■ Requirement
Reproduce each line of the entries that carries "nettverk".

■ Data provided
↓

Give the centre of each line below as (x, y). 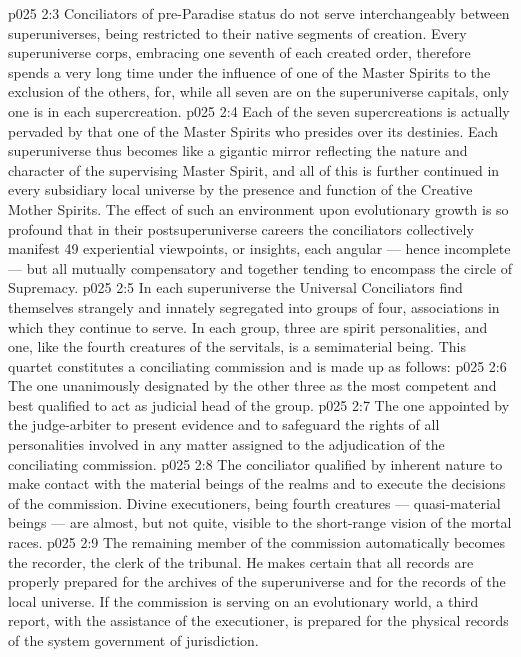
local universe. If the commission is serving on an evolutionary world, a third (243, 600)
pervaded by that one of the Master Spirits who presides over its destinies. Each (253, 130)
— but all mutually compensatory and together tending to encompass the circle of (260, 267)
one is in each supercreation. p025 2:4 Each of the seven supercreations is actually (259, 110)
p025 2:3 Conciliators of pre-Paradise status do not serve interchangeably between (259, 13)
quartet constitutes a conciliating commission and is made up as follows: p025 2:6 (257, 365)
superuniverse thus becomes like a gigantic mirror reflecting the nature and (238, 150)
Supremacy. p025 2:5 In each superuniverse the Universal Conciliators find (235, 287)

↑
↓

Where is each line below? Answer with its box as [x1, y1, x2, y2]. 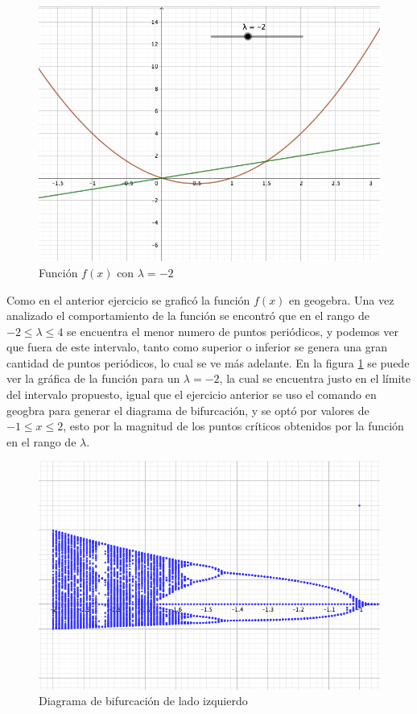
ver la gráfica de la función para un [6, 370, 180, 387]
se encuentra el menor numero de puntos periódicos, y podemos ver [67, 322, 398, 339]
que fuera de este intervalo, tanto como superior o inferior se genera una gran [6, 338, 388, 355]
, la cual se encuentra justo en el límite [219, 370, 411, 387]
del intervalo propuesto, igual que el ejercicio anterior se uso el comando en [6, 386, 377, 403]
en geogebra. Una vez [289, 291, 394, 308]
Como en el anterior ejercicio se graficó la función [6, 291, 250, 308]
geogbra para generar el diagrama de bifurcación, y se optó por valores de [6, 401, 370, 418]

↑
↓

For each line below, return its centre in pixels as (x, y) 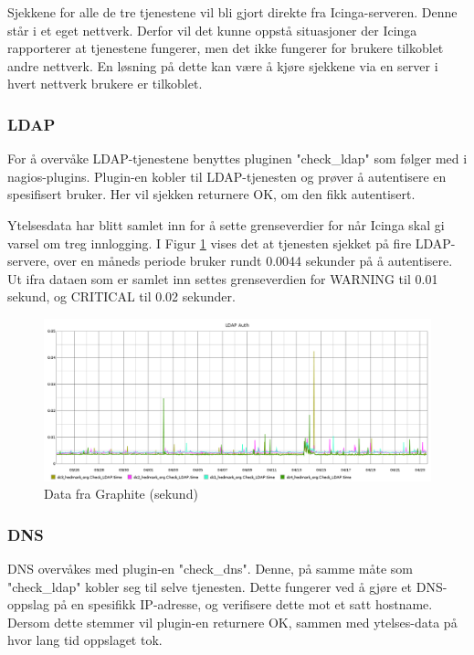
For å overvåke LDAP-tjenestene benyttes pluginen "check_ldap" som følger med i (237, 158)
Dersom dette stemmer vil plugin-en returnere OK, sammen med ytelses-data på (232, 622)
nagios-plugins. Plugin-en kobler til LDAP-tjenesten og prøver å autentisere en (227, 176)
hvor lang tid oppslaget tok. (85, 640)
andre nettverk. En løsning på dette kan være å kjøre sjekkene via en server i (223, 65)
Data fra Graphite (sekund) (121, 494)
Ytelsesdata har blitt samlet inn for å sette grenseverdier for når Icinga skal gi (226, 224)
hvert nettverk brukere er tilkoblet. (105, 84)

↑

■ Result below
andre nettverk. En løsning på dette kan være å kjøre sjekkene via en server i (223, 65)
hvert nettverk brukere er tilkoblet. (105, 84)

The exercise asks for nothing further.